§ **DESCRIPTION OF THE TASK**:
Here are records with pictures in them. Copy all of them exactly and leave the pictures out.
[RECORDS — start]
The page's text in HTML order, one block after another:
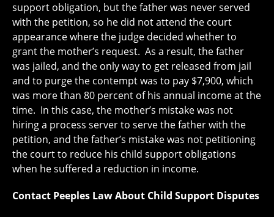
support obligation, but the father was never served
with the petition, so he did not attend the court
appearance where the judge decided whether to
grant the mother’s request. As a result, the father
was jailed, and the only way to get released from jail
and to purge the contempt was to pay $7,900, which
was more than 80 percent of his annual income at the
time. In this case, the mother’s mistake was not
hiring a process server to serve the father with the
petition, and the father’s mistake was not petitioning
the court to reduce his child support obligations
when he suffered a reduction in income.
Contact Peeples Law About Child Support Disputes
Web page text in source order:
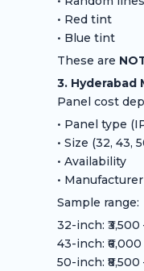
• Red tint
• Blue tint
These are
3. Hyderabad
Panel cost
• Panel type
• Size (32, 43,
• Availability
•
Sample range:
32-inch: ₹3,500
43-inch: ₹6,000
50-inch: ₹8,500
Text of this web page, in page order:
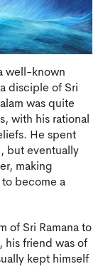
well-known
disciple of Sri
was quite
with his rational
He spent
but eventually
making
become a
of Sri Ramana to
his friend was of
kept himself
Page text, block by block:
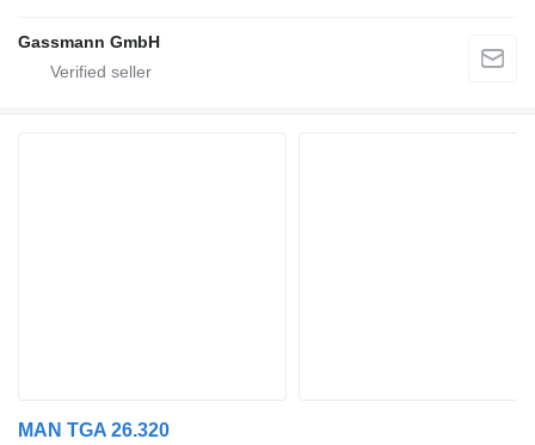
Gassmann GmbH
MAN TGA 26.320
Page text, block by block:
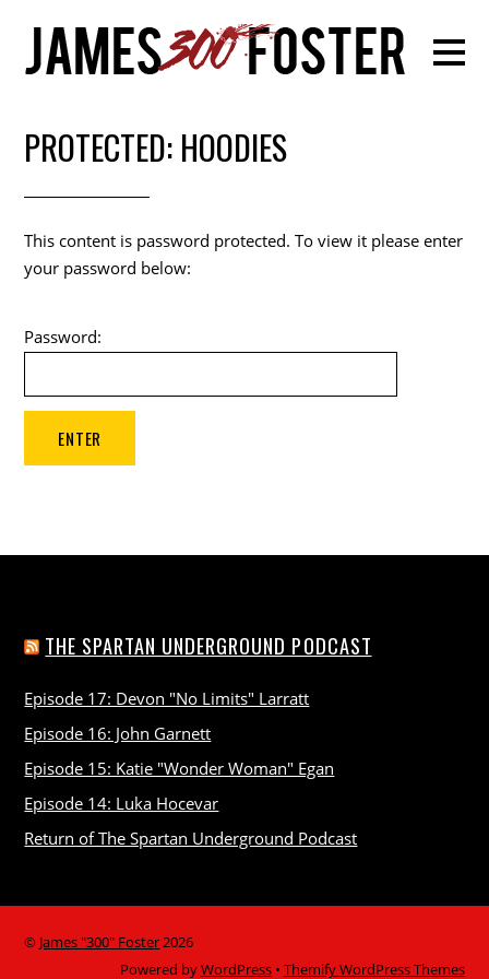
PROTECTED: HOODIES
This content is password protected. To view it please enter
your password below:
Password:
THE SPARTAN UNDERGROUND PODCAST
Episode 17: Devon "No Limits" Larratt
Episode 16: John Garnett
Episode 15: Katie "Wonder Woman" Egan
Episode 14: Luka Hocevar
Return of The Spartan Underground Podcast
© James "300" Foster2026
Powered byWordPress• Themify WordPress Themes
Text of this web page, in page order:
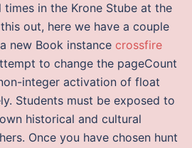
[RECORDS — finish]
§ **COMPLETED EXERCISE**:
The page's text in HTML order, one block after another:
support obligation, but the father was never served
with the petition, so he did not attend the court
appearance where the judge decided whether to
grant the mother’s request. As a result, the father
was jailed, and the only way to get released from jail
and to purge the contempt was to pay $7,900, which
was more than 80 percent of his annual income at the
time. In this case, the mother’s mistake was not
hiring a process server to serve the father with the
petition, and the father’s mistake was not petitioning
the court to reduce his child support obligations
when he suffered a reduction in income.
Contact Peeples Law About Child Support Disputes
Web page text in source order:
• Red tint
• Blue tint
These are
3. Hyderabad
Panel cost
• Panel type
• Size (32, 43,
• Availability
•
Sample range:
32-inch: ₹3,500
43-inch: ₹6,000
50-inch: ₹8,500
Text of this web page, in page order:
well-known
disciple of Sri
was quite
with his rational
He spent
but eventually
making
become a
of Sri Ramana to
his friend was of
kept himself
Page text, block by block:
Gassmann GmbH
MAN TGA 26.320
Page text, block by block:
PROTECTED: HOODIES
This content is password protected. To view it please enter
your password below:
Password:
THE SPARTAN UNDERGROUND PODCAST
Episode 17: Devon "No Limits" Larratt
Episode 16: John Garnett
Episode 15: Katie "Wonder Woman" Egan
Episode 14: Luka Hocevar
Return of The Spartan Underground Podcast
© James "300" Foster2026
Powered byWordPress• Themify WordPress Themes
Text of this web page, in page order:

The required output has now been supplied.